Still going strong!, it’s Margolin alone who determines the trajectory of each song. Even as she reaches her peak of dysregulation she continues to revert to herself “Birthday Party” the volume behind her barely rises; It’s not like a full-blown meltdown, but rather someone about to be calmly asked by a friend, again, “Please don’t make a scene.” Rarely does a minute go by without Margolin re-calibrating the stakes of every interaction to an impossible height. The errant lover from “End of the Last Year” doesn’t just break hearts — they break everything they touch. On “Jealous” Margolin confesses, “Nothing keeps me almost as disappointed as you did.” She is an apple, rotting from the inside out, a ripe tomato waiting to be cut in half and squeezed into pulp. She watched her dog refuse to pick up a stick, she sees a greater metaphor for a cruel, unfeeling world. To the desolate closing track, there’s little between hell and heaven.

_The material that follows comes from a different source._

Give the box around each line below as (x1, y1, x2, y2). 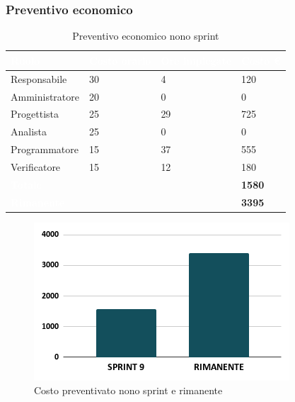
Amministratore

These are merely passing states. Most of the time, Margolin anchors a verse’s worth of tangential thoughts and inventive phrasing with a despairing mantra: “Don’t want my body to be touched/Don’t want this to mean anything to you” “It stops the rot from spreading” “You’ re that much I desire.” But this tactic feels like an artist discovering their signature on Every Bad Thing, the thematic reiteration turns all of the self-recrimination and emptiness and brokenness into an emotional brownout as Waterslide progresses. “I want an experience all the time/I don’t really like to experience an item” Margolin shouts on “Birthday Party” as a quintessential lyric; if they’ re gonna feel anything, they want it to the extreme.
Still, The intentionality and humor in Margolin’s repetition keeps it from becoming a crutch. Despite noting the influence from the sound and spirit of arena acts like Deftones and Coldplay, Porridge Radio never allows themselves to fully project their pain outside, where it can reach the cheap seats. Here is certainly the potential for catharsis in comparing yourself to a splinter and begging your partner if you want to “never to trim me through” until you get out of breath. But throughout Waterslide it also showed the same, Margolin instead conjures the sound of pure frustration: desires unheard, Needs unmet, people experiencing their most juvenile impulses in an adult body and no longer able to solve them with the cheap thrill of acting out in public.